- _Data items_
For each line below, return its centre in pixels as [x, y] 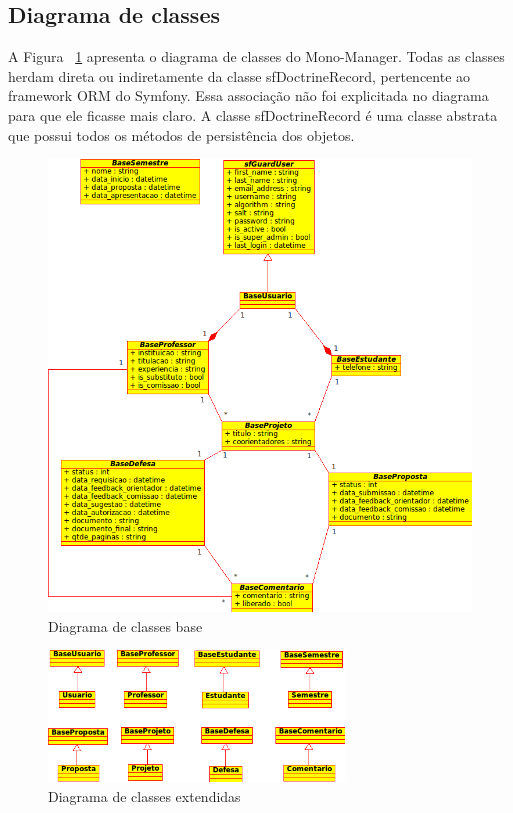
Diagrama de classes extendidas [144, 795]
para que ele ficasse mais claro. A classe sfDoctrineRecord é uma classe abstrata [253, 114]
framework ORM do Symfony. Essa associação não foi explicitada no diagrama [248, 95]
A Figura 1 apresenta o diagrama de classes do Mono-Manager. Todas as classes [256, 56]
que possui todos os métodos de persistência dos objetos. [181, 134]
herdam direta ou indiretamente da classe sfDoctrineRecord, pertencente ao [239, 75]
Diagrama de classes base [125, 625]
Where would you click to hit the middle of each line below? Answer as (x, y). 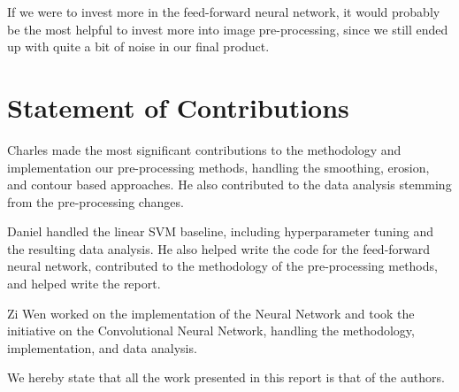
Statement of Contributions (178, 107)
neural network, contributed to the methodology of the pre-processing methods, (222, 266)
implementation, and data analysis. (102, 347)
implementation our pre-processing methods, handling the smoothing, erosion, (218, 167)
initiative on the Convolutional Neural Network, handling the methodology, (211, 331)
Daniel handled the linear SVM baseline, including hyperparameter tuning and (220, 231)
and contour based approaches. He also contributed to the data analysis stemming (229, 184)
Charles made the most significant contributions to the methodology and (204, 149)
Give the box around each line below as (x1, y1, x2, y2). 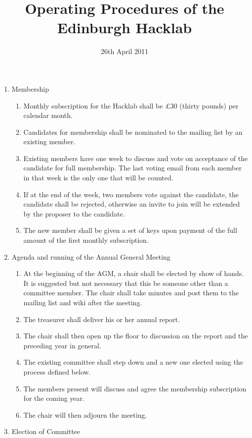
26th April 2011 (100, 46, 149, 56)
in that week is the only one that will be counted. (23, 172, 173, 183)
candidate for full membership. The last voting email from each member (23, 163, 242, 173)
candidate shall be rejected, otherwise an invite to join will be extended (23, 199, 240, 209)
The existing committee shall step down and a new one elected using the (23, 357, 243, 367)
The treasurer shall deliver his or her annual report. (23, 314, 180, 324)
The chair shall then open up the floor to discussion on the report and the (23, 330, 248, 341)
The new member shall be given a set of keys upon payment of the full (23, 225, 237, 235)
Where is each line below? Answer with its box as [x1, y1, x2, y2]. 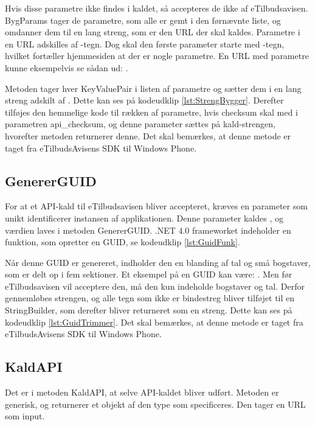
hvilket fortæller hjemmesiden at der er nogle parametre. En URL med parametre [5, 49, 309, 62]
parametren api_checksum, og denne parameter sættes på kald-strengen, [5, 117, 275, 130]
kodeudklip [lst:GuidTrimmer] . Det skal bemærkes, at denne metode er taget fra [5, 315, 303, 328]
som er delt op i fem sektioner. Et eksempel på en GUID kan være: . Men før [5, 268, 292, 281]
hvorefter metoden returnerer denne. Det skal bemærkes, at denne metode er [5, 129, 291, 142]
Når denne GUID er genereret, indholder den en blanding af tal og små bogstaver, [5, 256, 311, 268]
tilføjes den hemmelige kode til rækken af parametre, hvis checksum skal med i [5, 105, 298, 118]
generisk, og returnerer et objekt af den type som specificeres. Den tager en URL [5, 397, 306, 410]
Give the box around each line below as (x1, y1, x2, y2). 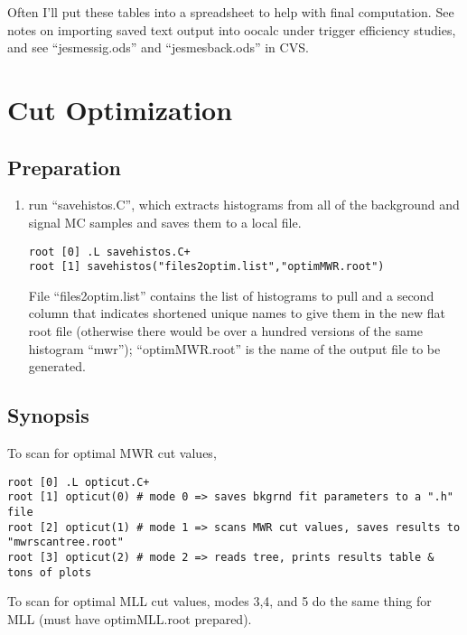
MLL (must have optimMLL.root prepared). (7, 609, 252, 628)
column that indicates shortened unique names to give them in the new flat (28, 303, 445, 322)
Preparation (7, 153, 121, 181)
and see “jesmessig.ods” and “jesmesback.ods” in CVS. (7, 38, 309, 57)
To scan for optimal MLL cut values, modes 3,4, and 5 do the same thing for (7, 592, 432, 611)
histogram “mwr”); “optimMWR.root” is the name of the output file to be (28, 339, 441, 358)
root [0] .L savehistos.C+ (28, 245, 191, 258)
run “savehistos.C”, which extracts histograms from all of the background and (28, 195, 460, 214)
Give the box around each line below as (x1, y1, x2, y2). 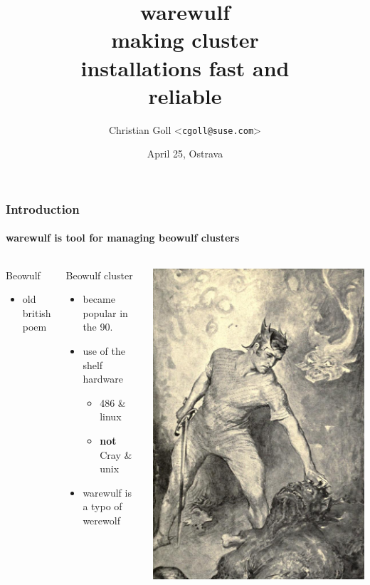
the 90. (83, 319, 113, 334)
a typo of (83, 499, 122, 514)
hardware (83, 371, 123, 386)
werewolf (83, 512, 120, 527)
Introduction (6, 200, 80, 217)
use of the (83, 343, 125, 358)
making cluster (111, 25, 259, 54)
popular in (83, 305, 128, 320)
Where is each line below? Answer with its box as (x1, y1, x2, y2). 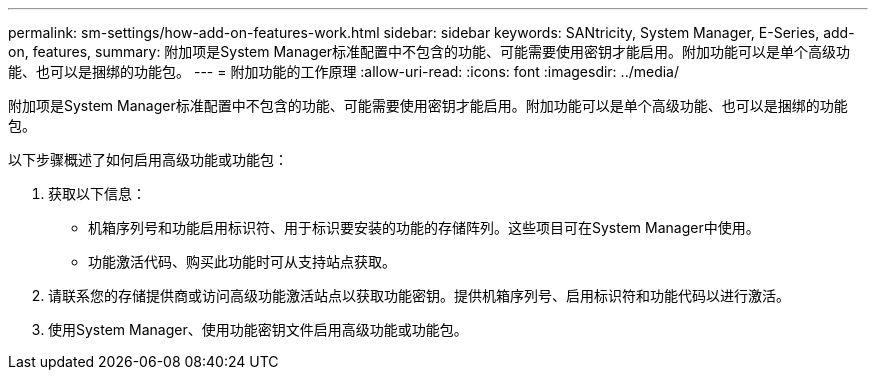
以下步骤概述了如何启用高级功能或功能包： (8, 151, 288, 168)
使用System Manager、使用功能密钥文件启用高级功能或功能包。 (48, 321, 468, 338)
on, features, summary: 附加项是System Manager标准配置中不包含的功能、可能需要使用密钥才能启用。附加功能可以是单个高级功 (8, 43, 851, 60)
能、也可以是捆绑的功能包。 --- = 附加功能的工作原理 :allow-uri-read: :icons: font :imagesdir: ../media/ (8, 63, 680, 80)
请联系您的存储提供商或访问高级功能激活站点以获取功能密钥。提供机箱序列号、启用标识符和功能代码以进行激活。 (48, 287, 790, 304)
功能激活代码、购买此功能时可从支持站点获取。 (88, 253, 396, 270)
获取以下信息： (48, 185, 146, 202)
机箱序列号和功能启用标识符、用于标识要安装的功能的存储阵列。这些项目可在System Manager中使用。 (88, 219, 760, 236)
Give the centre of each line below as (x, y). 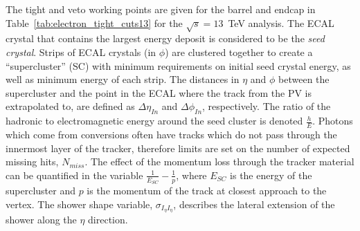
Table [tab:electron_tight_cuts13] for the (94, 22)
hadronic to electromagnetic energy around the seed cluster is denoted (154, 121)
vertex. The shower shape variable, (79, 204)
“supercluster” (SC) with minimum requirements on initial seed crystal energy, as (178, 65)
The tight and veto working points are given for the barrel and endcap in (161, 9)
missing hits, (32, 161)
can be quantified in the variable (74, 175)
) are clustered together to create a (239, 52)
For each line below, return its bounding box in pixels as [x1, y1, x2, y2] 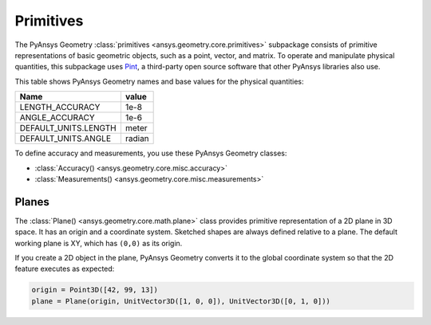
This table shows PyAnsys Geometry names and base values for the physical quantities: [14, 76, 304, 86]
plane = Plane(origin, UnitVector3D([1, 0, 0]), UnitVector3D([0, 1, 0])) [31, 296, 331, 306]
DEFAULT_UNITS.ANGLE [19, 133, 112, 144]
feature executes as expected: [14, 264, 115, 274]
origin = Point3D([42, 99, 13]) [31, 285, 159, 295]
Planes [14, 195, 49, 209]
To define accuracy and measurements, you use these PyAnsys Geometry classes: [14, 148, 287, 159]
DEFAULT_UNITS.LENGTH [19, 123, 117, 134]
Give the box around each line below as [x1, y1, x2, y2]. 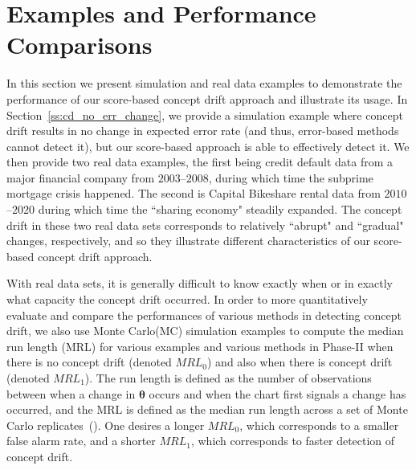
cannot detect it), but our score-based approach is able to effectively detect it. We [6, 137, 410, 154]
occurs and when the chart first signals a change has [149, 385, 406, 402]
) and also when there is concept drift [207, 354, 393, 370]
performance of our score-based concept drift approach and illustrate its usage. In [6, 90, 408, 107]
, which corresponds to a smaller [239, 416, 399, 433]
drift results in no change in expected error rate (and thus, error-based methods [6, 122, 399, 139]
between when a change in [6, 385, 136, 402]
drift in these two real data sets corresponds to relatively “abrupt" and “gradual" [6, 216, 404, 233]
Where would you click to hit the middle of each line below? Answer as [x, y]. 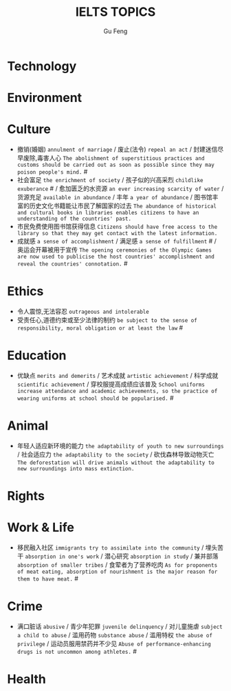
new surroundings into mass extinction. [76, 469]
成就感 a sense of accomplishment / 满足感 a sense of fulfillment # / [117, 241]
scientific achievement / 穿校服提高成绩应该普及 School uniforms [111, 384]
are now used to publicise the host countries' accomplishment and [115, 257]
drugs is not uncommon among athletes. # [77, 651]
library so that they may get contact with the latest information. [117, 234]
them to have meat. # [48, 579]
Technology [42, 66]
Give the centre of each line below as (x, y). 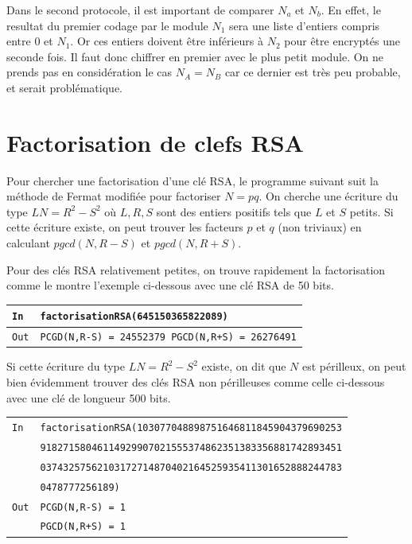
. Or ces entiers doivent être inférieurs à (167, 41)
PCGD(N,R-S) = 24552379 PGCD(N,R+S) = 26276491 (168, 338)
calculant (28, 243)
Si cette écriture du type (66, 366)
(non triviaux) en (320, 227)
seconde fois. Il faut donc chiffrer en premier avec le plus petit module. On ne (195, 56)
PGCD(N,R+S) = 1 (83, 527)
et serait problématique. (64, 87)
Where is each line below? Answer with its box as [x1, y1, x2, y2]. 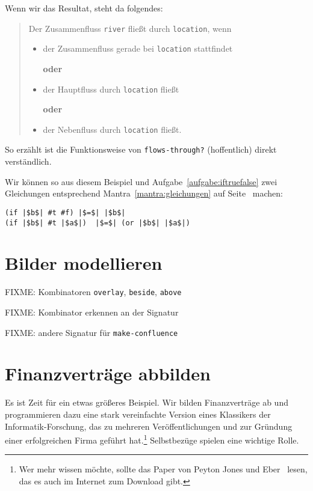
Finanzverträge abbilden [5, 361, 211, 386]
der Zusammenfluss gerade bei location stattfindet [43, 42, 233, 55]
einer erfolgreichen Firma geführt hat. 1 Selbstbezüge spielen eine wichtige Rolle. [5, 432, 299, 446]
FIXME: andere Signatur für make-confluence [5, 326, 178, 338]
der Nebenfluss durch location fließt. [43, 123, 182, 135]
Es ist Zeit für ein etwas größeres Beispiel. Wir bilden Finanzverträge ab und [5, 396, 288, 409]
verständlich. [5, 155, 52, 168]
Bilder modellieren [5, 251, 163, 275]
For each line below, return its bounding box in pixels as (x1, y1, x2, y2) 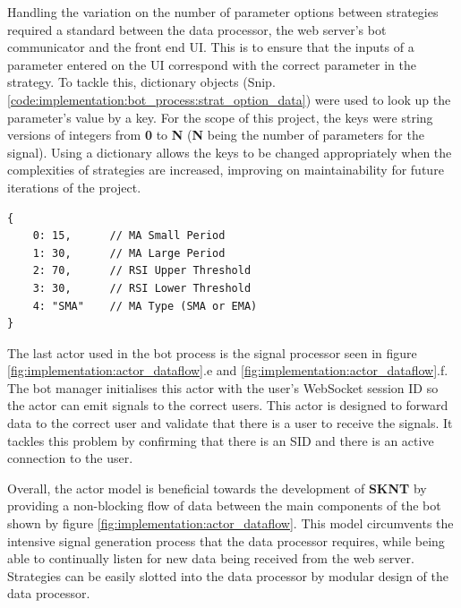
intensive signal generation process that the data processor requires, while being (7, 531, 445, 550)
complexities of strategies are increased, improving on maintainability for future (7, 160, 444, 179)
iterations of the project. (7, 177, 141, 196)
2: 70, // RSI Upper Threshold (32, 264, 252, 278)
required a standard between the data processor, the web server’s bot (7, 20, 387, 39)
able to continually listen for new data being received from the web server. (7, 549, 414, 568)
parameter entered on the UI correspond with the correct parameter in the (7, 55, 416, 73)
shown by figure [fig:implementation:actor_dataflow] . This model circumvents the (7, 514, 454, 533)
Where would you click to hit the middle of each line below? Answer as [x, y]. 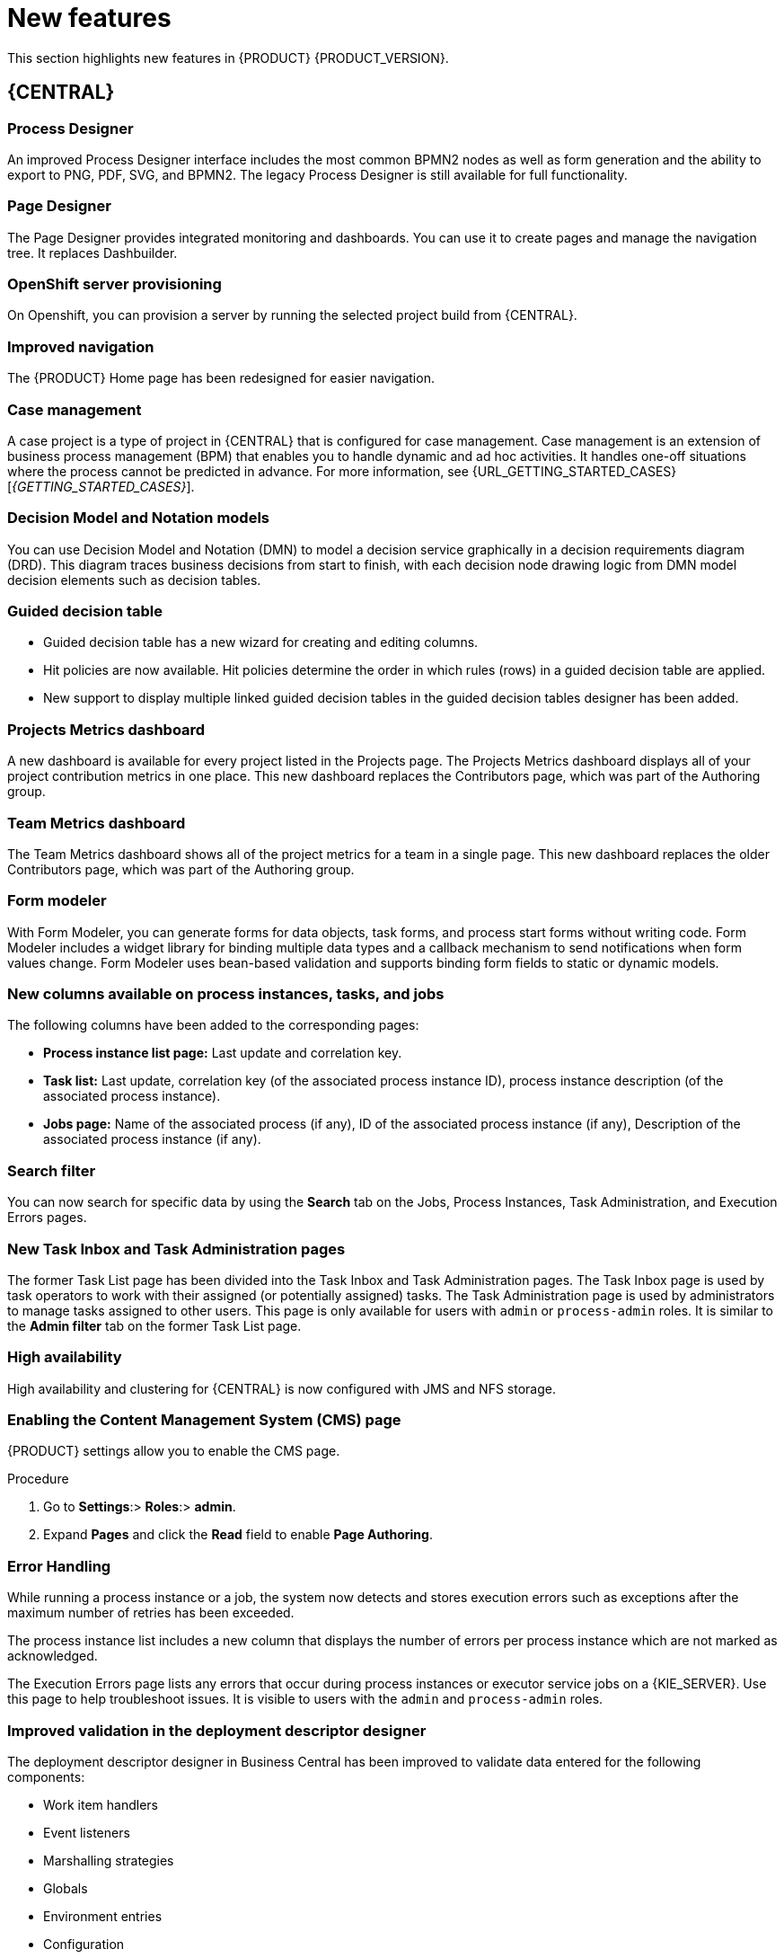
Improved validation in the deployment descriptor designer [217, 1730]
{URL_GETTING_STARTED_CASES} [574, 471]
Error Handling [59, 1566]
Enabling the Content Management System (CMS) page [204, 1420]
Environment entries [103, 1916]
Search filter [52, 1170]
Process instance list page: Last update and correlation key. [223, 1053]
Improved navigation [81, 346]
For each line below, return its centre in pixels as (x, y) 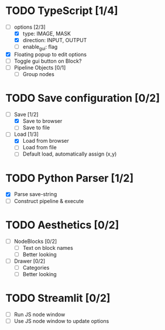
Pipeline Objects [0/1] (40, 68)
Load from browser (46, 141)
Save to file (36, 128)
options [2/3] (30, 27)
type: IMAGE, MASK (47, 34)
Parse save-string (35, 194)
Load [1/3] (26, 134)
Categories (36, 267)
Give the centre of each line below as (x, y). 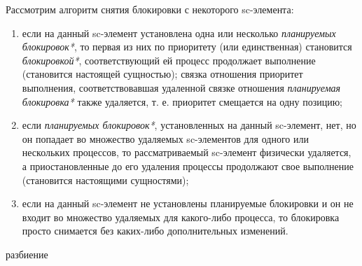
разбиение (27, 254)
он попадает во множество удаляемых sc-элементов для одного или (165, 138)
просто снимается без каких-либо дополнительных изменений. (155, 231)
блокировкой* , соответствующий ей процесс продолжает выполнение (169, 60)
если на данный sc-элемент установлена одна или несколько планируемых (179, 33)
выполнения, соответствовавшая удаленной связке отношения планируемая (181, 87)
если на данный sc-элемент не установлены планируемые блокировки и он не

- _Prompt_
From the records above, copy exactly the stretch from the line holding "Load [1/3] (26, 134)" through the line holding "выполнения, соответствовавшая удаленной", both ends included, without the pictures.

- _Response to this exercise_
Load [1/3] (26, 134)
Categories (36, 267)
Give the centre of each line below as (x, y). 
разбиение (27, 254)
он попадает во множество удаляемых sc-элементов для одного или (165, 138)
просто снимается без каких-либо дополнительных изменений. (155, 231)
блокировкой* , соответствующий ей процесс продолжает выполнение (169, 60)
если на данный sc-элемент установлена одна или несколько планируемых (179, 33)
выполнения, соответствовавшая удаленной связке отношения планируемая (181, 87)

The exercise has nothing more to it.